I do not believe you can call yourself a Climber if you have not come close to a few Catastrophic Personal experiences. We all work with Nature and as much as you can plan the outcome for your next cut, nature is dynamic. We live and we learn. 
Being lucky is important too.


----------



## CatMan Fetters (Oct 1, 2021)

Did my last climbing job when I was 64, still cut trees but from the ground.


----------



## SS396driver (Oct 1, 2021)

Sorry to hear of your friends passing .

I dont climb period if I cant use a pole saw for small stuff I hire someone .


----------



## North by Northwest (Oct 5, 2021)

So sorry to hear of your friends death . Life indeed is fragile , it can be altered so easily . My sincere condolences !


----------



## Shaun Bowler (Oct 5, 2021)

Broken said:


> So sorry to hear of your friends death . Life indeed is fragile , it can be altered so easily . My sincere condolences !


I hate to say this it sounds like a "backhanded" compliment.


----------



## North by Northwest (Oct 5, 2021)

Shaun Bowler said:


> I hate to say this it sounds like a "backhanded" compliment.

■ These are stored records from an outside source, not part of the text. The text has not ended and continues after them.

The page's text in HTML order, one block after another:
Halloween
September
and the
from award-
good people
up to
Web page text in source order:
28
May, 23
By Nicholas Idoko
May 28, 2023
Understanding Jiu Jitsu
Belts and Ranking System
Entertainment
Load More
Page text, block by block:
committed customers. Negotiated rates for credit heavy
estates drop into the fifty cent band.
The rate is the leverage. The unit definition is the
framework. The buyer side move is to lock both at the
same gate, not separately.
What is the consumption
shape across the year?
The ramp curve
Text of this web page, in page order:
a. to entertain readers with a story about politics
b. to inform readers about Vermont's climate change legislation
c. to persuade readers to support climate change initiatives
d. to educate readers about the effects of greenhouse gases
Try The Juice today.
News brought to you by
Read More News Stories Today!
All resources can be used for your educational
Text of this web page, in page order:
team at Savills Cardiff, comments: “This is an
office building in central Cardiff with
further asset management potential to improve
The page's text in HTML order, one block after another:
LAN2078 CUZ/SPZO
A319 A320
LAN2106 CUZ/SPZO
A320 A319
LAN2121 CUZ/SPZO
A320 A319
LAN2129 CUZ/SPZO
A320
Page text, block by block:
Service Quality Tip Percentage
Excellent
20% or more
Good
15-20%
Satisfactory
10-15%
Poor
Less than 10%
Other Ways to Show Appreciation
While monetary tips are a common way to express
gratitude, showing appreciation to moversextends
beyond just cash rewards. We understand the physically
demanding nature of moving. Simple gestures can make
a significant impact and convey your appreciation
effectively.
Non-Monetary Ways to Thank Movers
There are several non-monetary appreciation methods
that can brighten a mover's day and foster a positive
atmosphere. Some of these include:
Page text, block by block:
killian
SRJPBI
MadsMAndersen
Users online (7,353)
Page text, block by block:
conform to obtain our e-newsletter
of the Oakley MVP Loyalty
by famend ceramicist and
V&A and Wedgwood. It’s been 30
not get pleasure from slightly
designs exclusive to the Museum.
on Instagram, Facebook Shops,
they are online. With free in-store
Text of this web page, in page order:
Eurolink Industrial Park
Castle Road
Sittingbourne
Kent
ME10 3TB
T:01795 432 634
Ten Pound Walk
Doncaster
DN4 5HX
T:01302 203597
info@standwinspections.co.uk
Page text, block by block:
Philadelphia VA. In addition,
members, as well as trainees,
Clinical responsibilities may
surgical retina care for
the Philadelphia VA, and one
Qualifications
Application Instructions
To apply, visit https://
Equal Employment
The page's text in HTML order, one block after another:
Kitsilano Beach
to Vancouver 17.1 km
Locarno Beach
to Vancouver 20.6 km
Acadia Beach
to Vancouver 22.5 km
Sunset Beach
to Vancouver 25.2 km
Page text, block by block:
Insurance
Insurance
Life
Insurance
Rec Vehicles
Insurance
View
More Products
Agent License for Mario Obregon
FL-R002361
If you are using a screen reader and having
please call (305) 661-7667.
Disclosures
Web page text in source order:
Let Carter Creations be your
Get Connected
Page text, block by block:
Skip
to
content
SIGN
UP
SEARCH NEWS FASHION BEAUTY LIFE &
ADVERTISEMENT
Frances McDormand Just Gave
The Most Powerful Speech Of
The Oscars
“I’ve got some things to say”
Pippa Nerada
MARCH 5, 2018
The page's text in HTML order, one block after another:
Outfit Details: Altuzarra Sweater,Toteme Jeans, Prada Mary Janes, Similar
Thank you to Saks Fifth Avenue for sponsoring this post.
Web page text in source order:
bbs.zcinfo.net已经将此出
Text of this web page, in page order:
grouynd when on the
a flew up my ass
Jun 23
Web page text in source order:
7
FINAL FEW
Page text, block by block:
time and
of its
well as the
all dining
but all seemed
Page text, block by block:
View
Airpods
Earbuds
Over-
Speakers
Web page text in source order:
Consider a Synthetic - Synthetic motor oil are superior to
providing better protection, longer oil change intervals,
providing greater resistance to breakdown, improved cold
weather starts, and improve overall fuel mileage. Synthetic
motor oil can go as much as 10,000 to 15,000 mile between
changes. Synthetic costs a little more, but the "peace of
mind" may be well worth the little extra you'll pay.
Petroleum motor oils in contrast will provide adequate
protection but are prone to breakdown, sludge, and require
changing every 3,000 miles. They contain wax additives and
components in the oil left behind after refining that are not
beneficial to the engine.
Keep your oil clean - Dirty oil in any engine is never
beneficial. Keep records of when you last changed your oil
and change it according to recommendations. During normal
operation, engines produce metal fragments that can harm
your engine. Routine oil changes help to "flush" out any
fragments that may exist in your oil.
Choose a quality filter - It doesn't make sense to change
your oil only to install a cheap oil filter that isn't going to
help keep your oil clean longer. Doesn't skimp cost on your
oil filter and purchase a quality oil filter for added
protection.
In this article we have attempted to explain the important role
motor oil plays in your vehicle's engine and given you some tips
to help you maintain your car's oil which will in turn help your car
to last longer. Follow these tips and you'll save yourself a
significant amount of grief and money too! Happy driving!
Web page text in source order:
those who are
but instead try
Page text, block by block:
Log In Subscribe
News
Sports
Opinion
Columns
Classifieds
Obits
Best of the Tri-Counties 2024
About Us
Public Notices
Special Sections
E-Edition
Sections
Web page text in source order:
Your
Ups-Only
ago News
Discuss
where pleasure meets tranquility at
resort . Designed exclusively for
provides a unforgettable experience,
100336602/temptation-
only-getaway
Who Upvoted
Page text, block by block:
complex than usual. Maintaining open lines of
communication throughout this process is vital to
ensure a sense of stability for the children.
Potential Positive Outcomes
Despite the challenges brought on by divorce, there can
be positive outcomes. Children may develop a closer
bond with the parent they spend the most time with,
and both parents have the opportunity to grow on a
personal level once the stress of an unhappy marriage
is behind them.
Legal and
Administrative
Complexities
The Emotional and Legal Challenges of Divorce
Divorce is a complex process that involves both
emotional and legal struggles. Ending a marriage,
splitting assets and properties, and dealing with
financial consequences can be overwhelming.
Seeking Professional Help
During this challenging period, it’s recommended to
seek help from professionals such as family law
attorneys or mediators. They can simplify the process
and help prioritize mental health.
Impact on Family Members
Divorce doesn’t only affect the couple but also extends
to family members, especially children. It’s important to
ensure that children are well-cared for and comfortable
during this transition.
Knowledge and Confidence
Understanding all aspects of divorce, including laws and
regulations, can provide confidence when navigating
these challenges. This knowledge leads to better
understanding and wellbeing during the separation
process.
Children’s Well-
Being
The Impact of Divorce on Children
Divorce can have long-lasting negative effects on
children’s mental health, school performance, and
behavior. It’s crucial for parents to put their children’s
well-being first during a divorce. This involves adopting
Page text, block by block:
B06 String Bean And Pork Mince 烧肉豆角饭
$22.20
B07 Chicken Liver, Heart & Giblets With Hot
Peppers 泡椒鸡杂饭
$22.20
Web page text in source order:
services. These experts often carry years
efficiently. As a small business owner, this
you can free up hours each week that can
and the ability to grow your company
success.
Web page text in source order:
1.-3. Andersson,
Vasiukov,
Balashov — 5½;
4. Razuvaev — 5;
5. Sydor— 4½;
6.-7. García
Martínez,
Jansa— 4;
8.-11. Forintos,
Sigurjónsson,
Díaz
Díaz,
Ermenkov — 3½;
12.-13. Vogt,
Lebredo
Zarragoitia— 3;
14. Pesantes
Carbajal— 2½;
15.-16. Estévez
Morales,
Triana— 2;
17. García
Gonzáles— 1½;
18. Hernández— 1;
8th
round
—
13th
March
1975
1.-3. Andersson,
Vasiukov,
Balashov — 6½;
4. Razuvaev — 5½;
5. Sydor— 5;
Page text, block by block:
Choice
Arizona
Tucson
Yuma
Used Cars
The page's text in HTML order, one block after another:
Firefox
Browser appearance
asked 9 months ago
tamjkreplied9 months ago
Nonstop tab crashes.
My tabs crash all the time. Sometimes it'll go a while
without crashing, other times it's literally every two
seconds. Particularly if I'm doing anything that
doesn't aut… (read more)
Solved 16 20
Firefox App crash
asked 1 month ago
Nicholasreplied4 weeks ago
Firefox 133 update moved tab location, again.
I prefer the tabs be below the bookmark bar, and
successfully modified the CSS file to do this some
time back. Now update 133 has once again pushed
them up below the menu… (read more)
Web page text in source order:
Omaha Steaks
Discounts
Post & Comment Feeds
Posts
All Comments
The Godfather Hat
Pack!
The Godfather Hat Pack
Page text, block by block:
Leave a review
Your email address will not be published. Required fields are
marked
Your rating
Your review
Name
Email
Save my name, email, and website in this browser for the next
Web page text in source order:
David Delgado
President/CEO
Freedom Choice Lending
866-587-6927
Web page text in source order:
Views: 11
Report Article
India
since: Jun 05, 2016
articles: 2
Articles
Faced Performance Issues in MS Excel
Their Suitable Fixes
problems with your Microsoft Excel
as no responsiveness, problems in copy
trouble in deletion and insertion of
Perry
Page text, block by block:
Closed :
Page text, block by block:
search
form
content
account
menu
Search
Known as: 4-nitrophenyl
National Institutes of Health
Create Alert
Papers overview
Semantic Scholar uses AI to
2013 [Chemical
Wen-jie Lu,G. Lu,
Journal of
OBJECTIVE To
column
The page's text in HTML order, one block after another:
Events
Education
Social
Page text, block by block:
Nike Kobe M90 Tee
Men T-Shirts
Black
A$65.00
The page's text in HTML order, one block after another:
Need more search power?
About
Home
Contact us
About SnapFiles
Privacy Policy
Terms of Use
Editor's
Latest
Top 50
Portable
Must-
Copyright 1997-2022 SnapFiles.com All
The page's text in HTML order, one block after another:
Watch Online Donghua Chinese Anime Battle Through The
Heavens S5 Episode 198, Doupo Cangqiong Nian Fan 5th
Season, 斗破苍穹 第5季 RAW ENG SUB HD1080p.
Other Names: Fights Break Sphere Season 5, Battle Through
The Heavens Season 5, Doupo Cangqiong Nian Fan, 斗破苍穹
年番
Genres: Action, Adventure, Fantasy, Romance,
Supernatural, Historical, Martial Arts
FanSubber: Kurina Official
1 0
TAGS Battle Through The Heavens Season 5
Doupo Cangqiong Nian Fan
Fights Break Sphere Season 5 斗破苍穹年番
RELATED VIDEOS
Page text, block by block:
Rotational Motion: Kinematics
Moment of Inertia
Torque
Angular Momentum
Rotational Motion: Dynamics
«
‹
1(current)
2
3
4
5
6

Try reading it again with your glass's on idiot !


----------



## lone wolf (Oct 5, 2021)

Shaun Bowler said:


> I hate to say this it sounds like a "backhanded" compliment.


Makes no sense what you said!


----------



## Shaun Bowler (Oct 5, 2021)

lone wolf said:


> Makes no sense what you said!


Just forget about it. No gran cosa.


----------



## Brushwacker (Oct 5, 2021)

Sorry to hear of your friends loss ,prayers sent in the name of Jesus Christ of Nazareth for those suffering from the effects.


----------



## magreeable (Oct 29, 2021)

Condolences and very sorry to hear of your friends passing. Prayers for you and the family.


----------



## treeguy2020 (Nov 4, 2021)

This is something i really hate to read about because i know people have lost friends and love ones, i understand anytime you leave the ground and climb into a tree even just a small distance and slip and fall there is a good chance you may never climb again.


----------



## 250R (Nov 12, 2021)

Never liked reading about the death of a "climber" (and I say that loosely) especially when his death was completely avoidable. No excuse for falling out of a tree here. Apparently this fella never heard of a safety strap or even tying yourself in. Why should I feel sorry for some one who should have stayed on the ground? My condolences to the family.


----------



## TheJollyLogger (Nov 12, 2021)

So sorry for your loss. One of the reasons I stay involved with this site is to try and pass on hard lessons learned to make sure things like this don't happen.


----------



## ShermanC (Nov 14, 2021)

lowandslow said:


> A friend of the family fell out of a tree while trimming it. No helmet or ropes or groundy. He lingered for two weeks and passed. Be careful folks


How right you are. Daily I give thanks to be alive and well wit my hip replacement. In June of 1999 I fell about 20’ from a tree and shattered the right pelvis. I had climbed trees for six years yet I forgot to tie in my climbing saddle. Since 2001 I have worked trees by aerial lift. My NIFTYLIFT TM40 reaches 46’ and long tools work well to about 55‘.


----------



## ShermanC (Nov 14, 2021)

Brushwacker said:


> Sorry to hear of your friends loss ,prayers sent in the name of Jesus Christ of Nazareth for those suffering from the effects.


Ditto


----------



## ShermanC (Nov 15, 2021)

And gravity rules constantly.


----------



## bob kern (Nov 20, 2021)

So sorry for your loss. I’m not a climber but sure have respect for those who do. Lost a logger friend last year. Limb took him out even with his hard hat. He was doing his last big job then planned to retire. Sobering to me as he had forgotten more than I will ever know about using a saw. I still think of him every time I fire one up. 
Be good to each other men and be careful for your families sake.


----------